Required from the data below: the exact lines starting at the line containing "Where would you" and ending at the line containing "Item 1. 小心选择容器 [30, 119]", with both ends kept and all pictures dropped.

BEGIN SUPPLIED DATA

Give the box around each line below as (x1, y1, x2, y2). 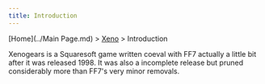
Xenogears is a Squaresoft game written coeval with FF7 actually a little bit (8, 49, 257, 58)
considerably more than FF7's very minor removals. (8, 66, 180, 76)
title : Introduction (8, 11, 78, 20)
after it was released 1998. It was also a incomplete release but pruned (8, 58, 244, 67)
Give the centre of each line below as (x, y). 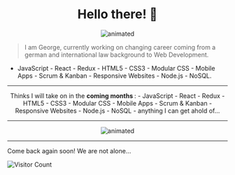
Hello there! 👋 (117, 14)
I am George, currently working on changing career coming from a (120, 47)
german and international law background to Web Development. (116, 55)
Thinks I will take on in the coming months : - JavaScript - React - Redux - (117, 96)
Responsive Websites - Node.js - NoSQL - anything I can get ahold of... (117, 111)
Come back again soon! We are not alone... (69, 150)
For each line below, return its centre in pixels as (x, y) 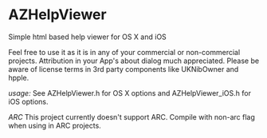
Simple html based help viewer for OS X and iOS (88, 37)
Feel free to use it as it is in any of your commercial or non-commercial (124, 52)
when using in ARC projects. (55, 125)
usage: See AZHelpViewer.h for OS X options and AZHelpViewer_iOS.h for (130, 93)
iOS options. (29, 101)
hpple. (19, 77)
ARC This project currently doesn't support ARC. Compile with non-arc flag (132, 116)
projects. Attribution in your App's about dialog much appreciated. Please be (134, 61)
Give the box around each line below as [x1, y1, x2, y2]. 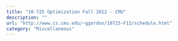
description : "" [6, 14, 47, 20]
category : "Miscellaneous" [6, 25, 75, 32]
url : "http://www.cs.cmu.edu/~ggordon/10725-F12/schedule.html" [6, 20, 173, 26]
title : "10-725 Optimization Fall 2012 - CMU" [6, 8, 126, 15]
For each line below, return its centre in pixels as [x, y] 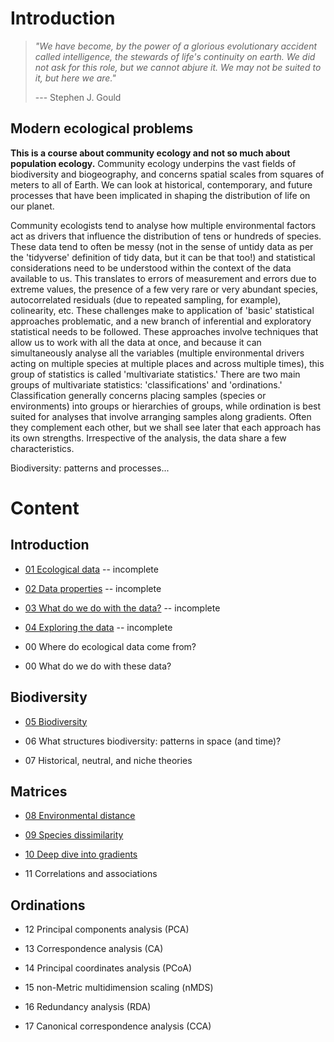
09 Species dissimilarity [74, 835]
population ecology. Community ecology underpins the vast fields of [153, 163]
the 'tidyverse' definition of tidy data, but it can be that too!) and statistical [163, 257]
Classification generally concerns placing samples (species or [138, 395]
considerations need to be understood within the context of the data [151, 268]
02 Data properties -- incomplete [93, 588]
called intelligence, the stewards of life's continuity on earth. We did [175, 56]
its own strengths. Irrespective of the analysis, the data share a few [148, 438]
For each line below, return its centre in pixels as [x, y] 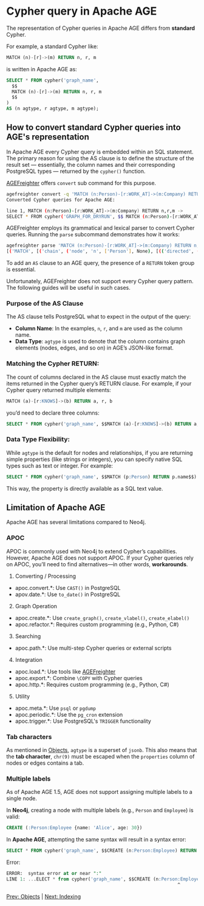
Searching [28, 636]
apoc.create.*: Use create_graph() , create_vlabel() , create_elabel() [102, 618]
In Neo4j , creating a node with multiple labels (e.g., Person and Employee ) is [100, 810]
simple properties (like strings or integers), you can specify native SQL [94, 459]
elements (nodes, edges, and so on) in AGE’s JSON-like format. [94, 348]
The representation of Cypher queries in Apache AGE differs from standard [101, 28]
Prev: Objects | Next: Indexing [44, 896]
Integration [29, 659]
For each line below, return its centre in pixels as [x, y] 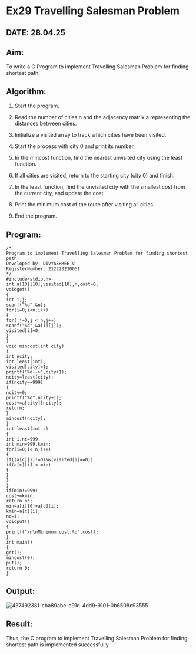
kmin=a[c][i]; [24, 511]
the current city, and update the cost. [59, 193]
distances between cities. [46, 124]
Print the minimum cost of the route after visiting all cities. [84, 205]
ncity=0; [17, 393]
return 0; [18, 568]
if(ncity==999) [25, 382]
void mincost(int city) [35, 346]
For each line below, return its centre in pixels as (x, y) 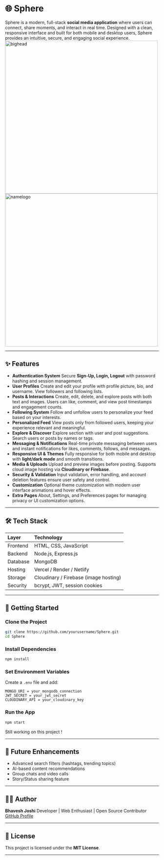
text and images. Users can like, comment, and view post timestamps (82, 401)
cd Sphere (15, 637)
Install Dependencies (31, 649)
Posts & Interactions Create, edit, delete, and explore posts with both (82, 396)
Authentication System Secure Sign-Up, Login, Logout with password (83, 375)
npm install (17, 659)
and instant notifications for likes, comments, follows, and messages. (82, 448)
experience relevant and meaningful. (49, 428)
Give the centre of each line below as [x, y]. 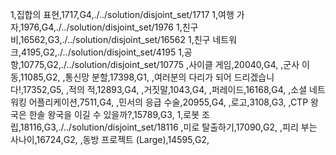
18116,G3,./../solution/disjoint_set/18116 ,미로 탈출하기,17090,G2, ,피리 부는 [168, 127]
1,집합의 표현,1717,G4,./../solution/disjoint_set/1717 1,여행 [122, 14]
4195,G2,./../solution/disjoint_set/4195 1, [102, 52]
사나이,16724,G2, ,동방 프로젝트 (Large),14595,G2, [110, 139]
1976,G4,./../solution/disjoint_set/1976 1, [101, 27]
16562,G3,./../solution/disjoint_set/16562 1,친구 [115, 39]
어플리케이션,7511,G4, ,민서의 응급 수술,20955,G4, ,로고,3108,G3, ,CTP [168, 102]
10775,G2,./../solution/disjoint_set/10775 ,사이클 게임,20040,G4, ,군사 [159, 64]
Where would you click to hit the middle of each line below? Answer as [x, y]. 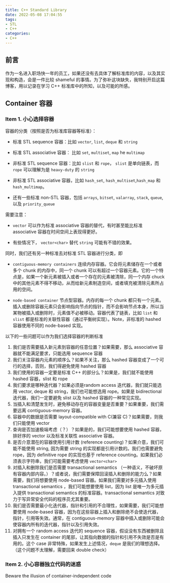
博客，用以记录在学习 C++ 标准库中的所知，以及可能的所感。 [69, 86]
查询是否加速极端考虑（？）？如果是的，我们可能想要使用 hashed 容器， [88, 429]
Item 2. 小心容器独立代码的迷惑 [43, 564]
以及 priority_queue [33, 204]
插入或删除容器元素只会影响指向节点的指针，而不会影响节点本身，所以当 [88, 307]
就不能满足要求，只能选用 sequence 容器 [60, 353]
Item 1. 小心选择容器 [30, 119]
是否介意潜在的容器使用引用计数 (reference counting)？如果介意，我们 [86, 442]

END SUPPLIED DATA

RESULT OF THIS EXERCISE ->
Where would you click to hit the middle of each line below? Answer as [x, y]. 
博客，用以记录在学习 C++ 标准库中的所知，以及可能的所感。 [69, 86]
查询是否加速极端考虑（？）？如果是的，我们可能想要使用 hashed 容器， [88, 429]
Item 2. 小心容器独立代码的迷惑 [43, 564]
以及 priority_queue [33, 204]
插入或删除容器元素只会影响指向节点的指针，而不会影响节点本身，所以当 [88, 307]
就不能满足要求，只能选用 sequence 容器 [60, 353]
Item 1. 小心选择容器 [30, 119]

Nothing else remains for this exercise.